5. Ecological Theory
5.1. **Urie Bronfenbrenner** (1917-2005), a Russian-born American psychologist who is most known for his ecological systems theory in 1974.
5.1.1. **Bronfenbrenner's Ecological theory** addresses the *social-cultural contexts* of child development and learning. As a child develops, the interaction within the environmental systems (*microsystem, mesosystem, exosystem, macrosystem, and chronosystem*) become more complex, and can arise as the child's physical and cognitive structures grow and mature. Children are not passive recipients of experiences, they reciprocally interact with their immediate environment.
5.1.1.1. **Microsystem**, a setting in which a child spends consderable time, such as family members, peers, neighbourhood, and school.
5.1.1.2. **Mesosystem** involves linkages between microsystem, such as the connections of family-school experiences, family-peer experiences.
5.1.1.3. **Exosystem** involves link between a social setting in which the child does not involve as an active participant but still affect them indirectly like school rules and regulations which hinder a child's behaviour and learning in school.
5.1.1.4. **Macrosystem** involves the broadest context, such as the culture where the child lives.
5.1.1.5. **Chronosystem** includes the sociohistorical conditions that may influence a child. For example, divorce is a major life transition that may affect a child's behaviour.
5.1.2. Bronfenbrenner (1994) later revised his theory and named it the ‘**Bioecological model**’ This model looked at patterns of *development across time* as well as the interactions between the development of the child and the environment.
5.1.2.1. Bronfenbrenner added **biological influences** after recognizing that the *individual was overlooked* in other theories of human development.
5.1.2.2. The focus shifted from focusing on environmental context influences (*micro-, miso-, exo-, and macrosystem* ) to developmental processes individuals experience over time (*chronosystem*).

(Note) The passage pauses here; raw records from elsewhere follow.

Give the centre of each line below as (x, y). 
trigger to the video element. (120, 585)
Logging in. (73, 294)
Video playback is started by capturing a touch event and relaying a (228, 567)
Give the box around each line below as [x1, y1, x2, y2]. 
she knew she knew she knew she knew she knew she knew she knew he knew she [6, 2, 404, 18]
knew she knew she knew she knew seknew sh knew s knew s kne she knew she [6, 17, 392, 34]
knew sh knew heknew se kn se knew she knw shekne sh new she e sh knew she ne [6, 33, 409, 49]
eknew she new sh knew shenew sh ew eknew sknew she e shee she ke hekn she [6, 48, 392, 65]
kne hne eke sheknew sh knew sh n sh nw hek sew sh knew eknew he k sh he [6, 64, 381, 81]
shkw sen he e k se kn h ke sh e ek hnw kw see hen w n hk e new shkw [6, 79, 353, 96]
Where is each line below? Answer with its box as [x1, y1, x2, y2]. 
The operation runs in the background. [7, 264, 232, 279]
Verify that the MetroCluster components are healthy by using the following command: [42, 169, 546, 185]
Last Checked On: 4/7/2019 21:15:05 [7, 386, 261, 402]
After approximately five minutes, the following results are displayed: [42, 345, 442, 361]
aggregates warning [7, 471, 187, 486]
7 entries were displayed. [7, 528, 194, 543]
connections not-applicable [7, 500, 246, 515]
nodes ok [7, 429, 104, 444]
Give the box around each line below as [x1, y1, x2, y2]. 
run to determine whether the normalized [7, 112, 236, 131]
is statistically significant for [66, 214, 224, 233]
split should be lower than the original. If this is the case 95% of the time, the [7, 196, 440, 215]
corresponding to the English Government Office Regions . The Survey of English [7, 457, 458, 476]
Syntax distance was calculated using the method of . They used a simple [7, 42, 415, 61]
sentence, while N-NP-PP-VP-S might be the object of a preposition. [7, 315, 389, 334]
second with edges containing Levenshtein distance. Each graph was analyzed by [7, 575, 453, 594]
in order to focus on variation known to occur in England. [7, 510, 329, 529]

5.1.2.3. This model gives prominence to **proximal processes** in which Bronfenbrenner viewed them as having positive effects on development, which are the experiences an individual actively participates in that make up the microsystem.
5.1.2.4. Example: Conceptual model of proximal processes as the source material for short-term engagement orientations and long-term implications for adolescent-teacher relationships.

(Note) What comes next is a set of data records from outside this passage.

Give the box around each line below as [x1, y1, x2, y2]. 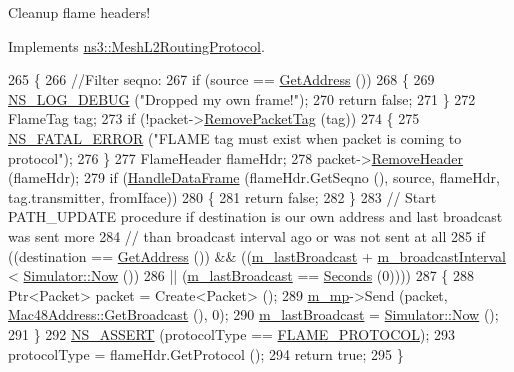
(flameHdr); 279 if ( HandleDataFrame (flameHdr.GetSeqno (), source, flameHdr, [8, 167, 500, 188]
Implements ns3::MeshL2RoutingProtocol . [8, 35, 265, 56]
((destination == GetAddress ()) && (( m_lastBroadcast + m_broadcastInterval [8, 245, 506, 266]
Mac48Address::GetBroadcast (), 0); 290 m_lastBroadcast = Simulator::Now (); [8, 304, 499, 325]
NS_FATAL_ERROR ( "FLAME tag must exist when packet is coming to [8, 127, 462, 148]
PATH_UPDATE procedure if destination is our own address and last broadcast [8, 206, 503, 227]
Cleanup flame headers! [8, 2, 151, 22]
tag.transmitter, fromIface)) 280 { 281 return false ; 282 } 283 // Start [8, 186, 437, 207]
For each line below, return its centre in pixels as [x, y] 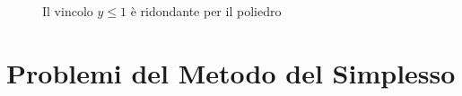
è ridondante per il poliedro [206, 11]
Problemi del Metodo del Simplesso [231, 72]
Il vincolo [68, 11]
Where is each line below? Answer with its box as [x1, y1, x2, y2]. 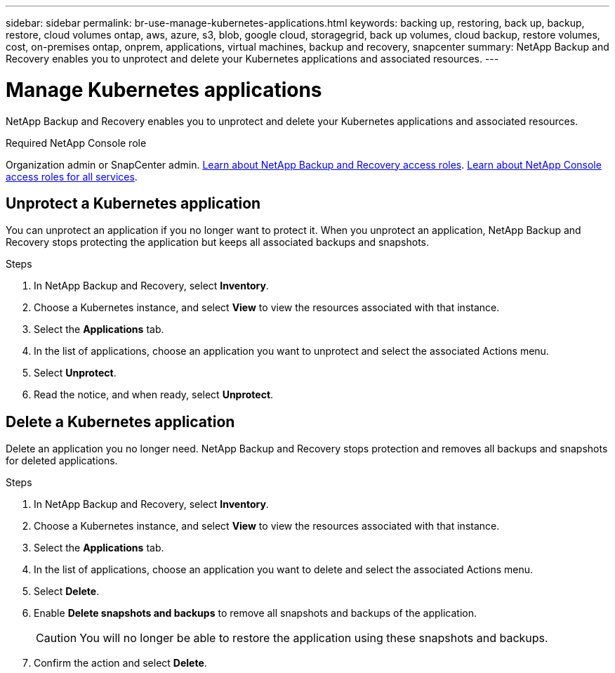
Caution [36, 631, 77, 646]
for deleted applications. [6, 455, 118, 467]
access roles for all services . [6, 170, 138, 183]
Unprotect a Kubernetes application [6, 194, 261, 212]
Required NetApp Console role [6, 136, 147, 149]
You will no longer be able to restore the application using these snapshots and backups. [79, 631, 548, 646]
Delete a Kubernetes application [6, 412, 235, 431]
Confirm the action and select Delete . [34, 657, 207, 669]
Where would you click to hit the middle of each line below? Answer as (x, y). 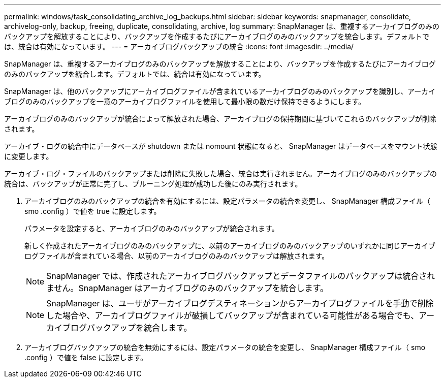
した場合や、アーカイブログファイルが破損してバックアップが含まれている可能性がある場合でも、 (233, 315)
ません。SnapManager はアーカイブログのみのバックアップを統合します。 (187, 288)
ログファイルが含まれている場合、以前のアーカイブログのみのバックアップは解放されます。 (177, 256)
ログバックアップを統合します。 (131, 328)
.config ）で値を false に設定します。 (86, 357)
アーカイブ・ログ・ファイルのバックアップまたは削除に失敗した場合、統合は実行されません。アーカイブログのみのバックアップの (220, 173)
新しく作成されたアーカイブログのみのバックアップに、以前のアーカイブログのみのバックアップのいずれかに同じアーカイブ (230, 246)
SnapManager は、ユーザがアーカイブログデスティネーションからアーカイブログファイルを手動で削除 (240, 303)
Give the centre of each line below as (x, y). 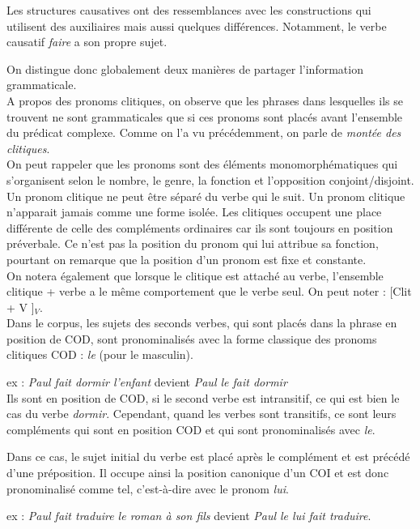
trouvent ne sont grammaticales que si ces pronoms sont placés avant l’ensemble (205, 116)
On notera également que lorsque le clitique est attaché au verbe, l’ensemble (195, 275)
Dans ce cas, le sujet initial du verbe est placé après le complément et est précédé (208, 456)
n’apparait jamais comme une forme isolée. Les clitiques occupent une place (194, 212)
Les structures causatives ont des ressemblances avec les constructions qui (189, 10)
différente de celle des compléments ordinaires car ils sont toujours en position (200, 227)
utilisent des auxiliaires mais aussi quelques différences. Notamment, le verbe (197, 26)
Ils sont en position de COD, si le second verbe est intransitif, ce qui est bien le (203, 397)
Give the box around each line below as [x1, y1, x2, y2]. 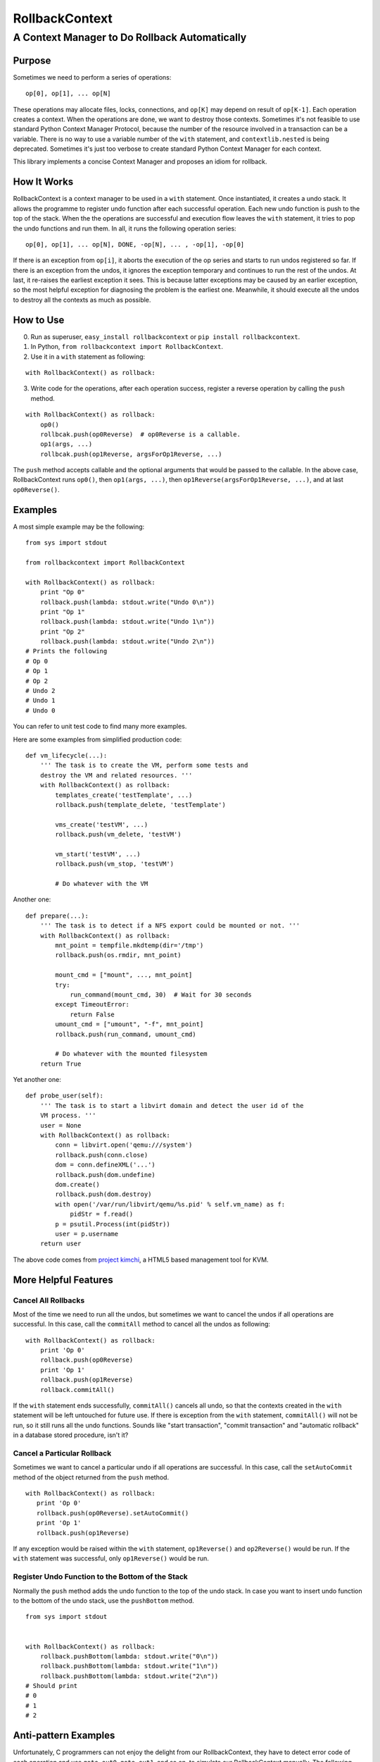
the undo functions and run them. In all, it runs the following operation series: [13, 224, 236, 233]
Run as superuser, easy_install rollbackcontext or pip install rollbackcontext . [30, 332, 300, 341]
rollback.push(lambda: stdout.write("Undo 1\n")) [39, 617, 215, 626]
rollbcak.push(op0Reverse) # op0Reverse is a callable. [39, 430, 241, 438]
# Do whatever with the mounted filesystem [55, 1050, 208, 1058]
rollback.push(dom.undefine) [55, 1171, 156, 1178]
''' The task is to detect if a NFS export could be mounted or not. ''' [39, 922, 300, 930]
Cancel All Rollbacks [13, 1295, 85, 1305]

5.1.3. **Implication to education**: At the center of Bronfenbrenner's theory is the developing child. The settings of day care centers and schools within which activities, roles, and interpersonal relations set the stage for *proximal processes*.
5.1.3.1. Teachers and parents should keep good communication with each other and work together to benefit the child.
5.1.3.2. Teachers should also be understanding of the situations their student’s background in order to make the learning activities relevant.
5.1.4. **Criticism**: The model focuses too little on the socioemotional aspect of children development and it does not address the step-by-step developmental changes as Piaget's and Erikson's.